Dirinya meharapkan agar momentum penyampaian Renja tidak di abaikan. Hal ini dilakukan sehingga Pemerintah Kota Depok tidak tertinggal dengan perubahan sebagaimana yang tertuang dalam Tata Tertib (Tatib) DPRD.
Pada sidang tersebut, hadir diantaranya, Ketua DPRD Kota Depok T. M. Yusufsyah Putra dan dihadiri Wakil Ketua DPRD Kota Depok Tajudin Tabri, para anggota DPRD Kota Depok, OPD serta dihadiri pula oleh Wakil Walikota Depok Imam Budi Hartono.
Komisi A, lanjut Hamid, akan senantiasa memandu dan memposisikan diri sebagai mitra strategis Pemkot Depok.
“Sejumlah Renja yang akan dilaksanakan, yakni, Bidang hukum perundang – undangan dan HAM, Kependudukan, Perijinan, Kewilayahan, Keamanan dan Ketertiban Masyarakat’, tutur Abdul Hamid.
Ketua DPRD Kota Depok T. M. Yusufsyah Putra menyampaikan, teknis Renja DPRD yang meliputi penjaringan aspirasi masyarakat, dalam penyampaian Renja Pemkot Depok tahun 2024.
Penyusunan saran dan masukan dari AKD dalam penyusunan Renja Pemkot 2024, akan ditindak lanjuti dalam rapat kerja pembahasan,” ujarnya.
Badan Anggaran, kata Putra, selalu berupaya alokasikan anggaran secara proporsional kepada Pemkot, dengan prinsip good governance.
“Badan Musyawarah tahun 2023, rapat sinkronisasi AKD dan rapat evaluasi , sesuai dengan badan musyawarah,” terangnya.
Wakil Walikota Depok Imam Budi Hartono menghaturkan terima kasih, atas semua dorongan, arahan dan masukan dari DPRD Kota Depok.
Semua itu, katanya, akan menjadi bahan pertimbangan bagi Pemkot Depok, dalam melaksanakan rencana pembangunan.
Sementara itu, Wakil Ketua Komisi B DPRD Kota Depok Lahmudin Abdullah menyampaikan sejumlah isu strategis Komis B, dalam usaha pengembangan rintisan wirausaha serta peningkatan investasi.
“Dalam perspektif global, peran Pemkot adalah memberikan pelayanan administrasi yang baik, insentif maupun proteksi dengan membuat kebijakan, yang mempermudah pelaku usaha kembangkan usahanya”, kata Lahmudin.
Industri kreatif butuh sinergi dengan para investor, maka DPRD mendorong pertanian perkotaan agar peran Pemkot memberikan kepastian usaha, melindungi fluktuasi harga dan peningkatan kapasitas teknologi.

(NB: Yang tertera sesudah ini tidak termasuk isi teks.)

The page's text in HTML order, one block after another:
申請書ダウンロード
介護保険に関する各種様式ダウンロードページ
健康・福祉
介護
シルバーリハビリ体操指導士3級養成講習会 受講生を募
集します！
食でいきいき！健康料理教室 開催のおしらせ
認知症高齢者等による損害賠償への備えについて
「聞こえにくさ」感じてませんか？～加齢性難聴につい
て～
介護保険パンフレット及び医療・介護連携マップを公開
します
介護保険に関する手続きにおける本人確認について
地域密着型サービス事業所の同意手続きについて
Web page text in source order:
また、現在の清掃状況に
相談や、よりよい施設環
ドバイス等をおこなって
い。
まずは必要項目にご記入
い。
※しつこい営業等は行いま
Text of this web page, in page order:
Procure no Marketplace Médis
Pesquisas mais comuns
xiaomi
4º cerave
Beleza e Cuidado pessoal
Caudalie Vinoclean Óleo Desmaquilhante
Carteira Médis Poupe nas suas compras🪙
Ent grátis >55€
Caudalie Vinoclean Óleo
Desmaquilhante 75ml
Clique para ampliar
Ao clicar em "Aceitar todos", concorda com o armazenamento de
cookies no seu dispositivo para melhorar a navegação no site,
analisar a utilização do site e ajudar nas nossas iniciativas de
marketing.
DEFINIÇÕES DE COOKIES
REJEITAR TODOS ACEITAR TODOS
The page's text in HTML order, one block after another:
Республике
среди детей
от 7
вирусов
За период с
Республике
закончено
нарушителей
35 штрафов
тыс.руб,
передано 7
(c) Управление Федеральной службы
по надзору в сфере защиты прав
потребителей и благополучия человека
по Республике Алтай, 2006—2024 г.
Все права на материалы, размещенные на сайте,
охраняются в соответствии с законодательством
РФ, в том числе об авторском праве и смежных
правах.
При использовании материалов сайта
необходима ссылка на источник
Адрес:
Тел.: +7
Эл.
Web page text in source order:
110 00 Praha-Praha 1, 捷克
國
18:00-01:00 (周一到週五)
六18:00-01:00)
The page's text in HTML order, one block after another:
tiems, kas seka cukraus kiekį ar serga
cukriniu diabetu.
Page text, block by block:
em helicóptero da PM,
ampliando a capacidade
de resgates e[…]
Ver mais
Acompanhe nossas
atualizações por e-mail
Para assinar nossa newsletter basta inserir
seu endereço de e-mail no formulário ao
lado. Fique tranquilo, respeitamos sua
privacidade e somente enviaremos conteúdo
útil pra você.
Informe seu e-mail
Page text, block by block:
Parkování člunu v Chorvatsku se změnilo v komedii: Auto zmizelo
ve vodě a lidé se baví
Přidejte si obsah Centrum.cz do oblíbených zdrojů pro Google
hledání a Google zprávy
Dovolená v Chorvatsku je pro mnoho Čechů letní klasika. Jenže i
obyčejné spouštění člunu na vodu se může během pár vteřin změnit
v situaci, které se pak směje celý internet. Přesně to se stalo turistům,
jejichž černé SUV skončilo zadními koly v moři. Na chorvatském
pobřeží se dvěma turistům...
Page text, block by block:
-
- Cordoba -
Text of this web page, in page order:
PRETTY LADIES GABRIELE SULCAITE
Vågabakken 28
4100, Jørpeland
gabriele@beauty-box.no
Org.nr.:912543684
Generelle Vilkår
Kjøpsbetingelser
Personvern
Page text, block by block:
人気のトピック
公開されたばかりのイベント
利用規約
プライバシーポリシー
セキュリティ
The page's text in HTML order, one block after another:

“Renja Komisi B antara lain, Pengembangan UMKM, Pariwisata dan Industri Kreatif, penataan dan pemberdayaan PKL di alun – alun, meningkatkan investasi daerah, pengawasan wirausaha baru, pengembangan pertanian perkotaan melalui teknologi dan digitalisasi”, ungkapnya.

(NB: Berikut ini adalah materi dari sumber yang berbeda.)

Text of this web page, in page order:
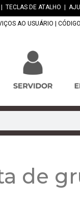
TECLAS DE ATALHO
AO USUÁRIO
de
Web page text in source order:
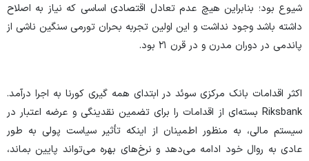
شیوع بود؛ بنابراین هیچ عدم تعادل اقتصادی اساسی که نیاز به اصلاح
داشته باشد وجود نداشت و این اولین تجربه بحران تورمی سنگین ناشی از
پاندمی در دوران مدرن و در قرن ۲۱ بود.
اکثر اقدامات بانک مرکزی سوئد در ابتدای همه گیری کورنا به اجرا درآمد.
Riksbank بسته‌ای از اقدامات را برای تضمین نقدینگی و عرضه اعتبار در
سیستم مالی، به منظور اطمینان از اینکه تأثیر سیاست پولی به طور
عادی به روال خود ادامه می‌دهد و نرخ‌های بهره می‌تواند پایین بماند،
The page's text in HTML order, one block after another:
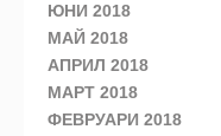
ЮНИ 2018
МАЙ 2018
АПРИЛ 2018
МАРТ 2018
ФЕВРУАРИ 2018
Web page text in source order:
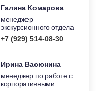
Галина Комарова
менеджер
экскурсионного отдела
+7 (929) 514-08-30
Ирина Васюнина
менеджер по работе с
корпоративными
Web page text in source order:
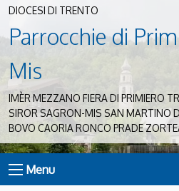
DIOCESI DI TRENTO
Parrocchie di
Mis
IMÈR MEZZANO FIERA DI PRIMIERO
SIROR SAGRON-MIS SAN MARTINO
BOVO CAORIA RONCO PRADE
Menu
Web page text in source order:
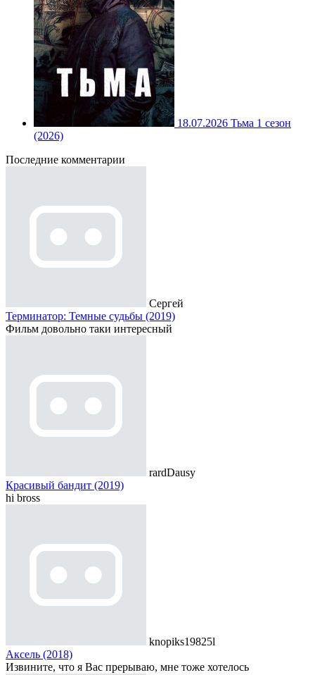
18.07.2026 Тьма 1 сезон
(2026)
Последние комментарии
Сергей
Терминатор: Темные судьбы (2019)
Фильм довольно таки интересный
rardDausy
Красивый бандит (2019)
hi bross
knopiks19825l
Аксель (2018)
Извините, что я Вас прерываю, мне тоже хотелось

Ditempat yang sama, Wakil Ketua Komisi C DPRD Kota Depok Edi Masturo mengatakan bahwa Renja Komisi C merupakan penjabaran dari Program janji kampanye Walikota dan Wakil Walikota Depok, yang tercantum dalam RKPD 2021 – 2026, yang dilakukan secara efektif dan akuntabel.

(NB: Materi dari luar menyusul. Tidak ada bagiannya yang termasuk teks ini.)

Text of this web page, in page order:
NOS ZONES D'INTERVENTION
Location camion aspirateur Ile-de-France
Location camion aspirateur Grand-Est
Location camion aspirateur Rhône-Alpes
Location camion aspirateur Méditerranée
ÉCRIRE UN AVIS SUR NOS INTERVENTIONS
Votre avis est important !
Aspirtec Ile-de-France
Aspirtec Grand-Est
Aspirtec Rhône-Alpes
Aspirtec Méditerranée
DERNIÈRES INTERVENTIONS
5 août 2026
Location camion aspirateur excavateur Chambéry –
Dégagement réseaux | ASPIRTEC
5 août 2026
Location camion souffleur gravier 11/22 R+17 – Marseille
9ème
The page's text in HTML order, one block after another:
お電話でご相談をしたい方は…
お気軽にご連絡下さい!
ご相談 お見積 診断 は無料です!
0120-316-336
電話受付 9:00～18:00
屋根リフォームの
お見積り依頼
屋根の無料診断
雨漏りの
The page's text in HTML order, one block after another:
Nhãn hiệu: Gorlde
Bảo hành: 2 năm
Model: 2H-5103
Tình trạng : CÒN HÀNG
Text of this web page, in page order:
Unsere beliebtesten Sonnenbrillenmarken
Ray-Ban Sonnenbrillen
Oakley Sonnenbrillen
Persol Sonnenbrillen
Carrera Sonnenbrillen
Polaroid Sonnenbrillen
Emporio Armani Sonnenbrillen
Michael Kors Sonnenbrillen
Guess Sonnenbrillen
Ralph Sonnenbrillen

Ada 5 isu strategis kedua yang disampaikan oleh Komisi C, isu starategis kedua ada 4 sedangkan program prioritas ada 4, yakni sumber daya air berkelanjutan, Terwujudnya janji Walikota yaitu terwujudnya alun-alun wilayah barat, terwujudnya sekolah negeri tiap kecamatan, serta Posyandu dan Posbindu tiap RW.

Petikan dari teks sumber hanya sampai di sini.